A friend of mine pasted a facebook status about saying goodbye to a home for the first time in his life, one that he started raising a family in. I started crying, just reading it and imagining driving away from our house for the last time.
I love our house. It's far from perfect but it was the first place we could make our own and really match it to our personalities. And for crying out loud, the street name is Rainbow Place. Isn't that just the epitome of awesome?! In the land of numbered street names, it's pretty rad, let me tell you.
We were able to start to really see our vision for being a sustainable, renewable family come to fruition. The flooring we installed was eco friendly bamboo and cork and remnant tile. We were looking into getting a rain barrel. We used a push mower, then an electric, no gas. We built raised garden beds to grow fruit and vegetables to eat.
We installed FUCKING SOLAR PANELS.
Now, nothing prevents us from doing this again. But I feel invested in this house. I feel like we're leaving it too early. And the one thing I finally admitted to myself as I cried into my pillow was this:
I don't want to go.
Everything logical about the move makes it the right thing but my heart is just aching. Maybe it would be easier if Eric wasn't gone already, 2000 miles away loving his new job. Maybe if I wasn't faced with the prospect of being without my horse for 2-3 months. Maybe it's the stress of being a single parent for longer than a day or two. I don't know.
I was hoping for a pick me up tonight. The barn was holding a farewell party for me. Dani couldn't make it, her work ran late and then she had other things that I knew she was going to have to get to. There's a big horse show that a group went to. One person is in Michigan for a wedding. Everyone had other things to do.
It hurts. And I hope it didn't show. I made shredded beef with some of the grass feed 1/4 cow I bought last year with a friend. It was amazing. I brought dinner rolls. One person brought banana cream pie. Two others brought cookies. 8 people showed. 4 of them were kids, one of the four was my own.
I kind of suspected, because it was potluck and the sign up board for what people were bringing was pretty damn sparse. But I made a damn good shredded beef in the crockpot. My house smelled fucking AMAZING all day. And everyone who had it loved it. And it was just enough to feed the people who were there, so in the end that was good.
I'm going to the tack sale tomorrow to try and find some things to outfit my eventual barn with. I've got some significant cash but I doubt I'll spend it all. I might try and snag a buddy saddle if the price is reasonable. Maybe a pony saddle :D I also consigned some of my stuff. I hope it sells.
I'm thinking saddle racks and bridle racks, a whip holder, mounting block. Who knows. Pitchfork would be awesome. We'll see. But NOT BRIDLES FOR GWYN. Or halters. I have plenty. Self, DO NOT BUY THOSE THINGS. A lunge whip, though, that would be okay. Somehow I lose them to barn gremlins. Maybe tiny riding pants for Kaylee :D Ooo!
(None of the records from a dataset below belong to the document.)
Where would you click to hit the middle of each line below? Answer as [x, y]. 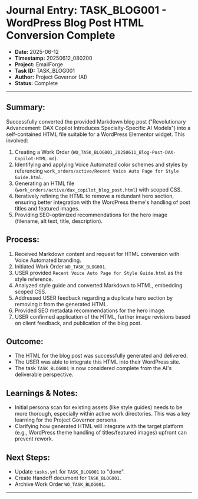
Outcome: [25, 341]
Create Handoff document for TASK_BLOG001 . [68, 478]
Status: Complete [36, 83]
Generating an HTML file [44, 183]
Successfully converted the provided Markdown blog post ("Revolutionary [96, 121]
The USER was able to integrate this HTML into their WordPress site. [98, 362]
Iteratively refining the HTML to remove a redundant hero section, [94, 196]
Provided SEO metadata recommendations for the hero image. [90, 310]
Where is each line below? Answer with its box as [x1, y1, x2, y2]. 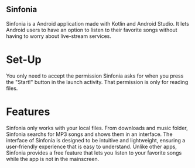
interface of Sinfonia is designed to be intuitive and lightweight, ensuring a [6, 136, 186, 143]
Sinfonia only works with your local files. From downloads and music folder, [6, 124, 189, 131]
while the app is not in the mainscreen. [6, 155, 100, 162]
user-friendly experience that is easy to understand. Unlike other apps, [6, 143, 177, 150]
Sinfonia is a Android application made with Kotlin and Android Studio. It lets [6, 20, 189, 27]
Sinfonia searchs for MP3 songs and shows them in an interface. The [6, 131, 173, 138]
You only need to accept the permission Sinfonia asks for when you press [6, 72, 184, 79]
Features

Then sunday Kaylee goes to daycare. And I go for a one last hurrah trail ride with Cortney and Blaine. This will hopefully be the redemption for tonight's downer. I really hope.
And maybe locking the door and leaving the keys will be okay. Because I need to embrace the new adventure that awaits and realizing a childhood dream of waking up and seeing my horse out my window. That would ease my heartache.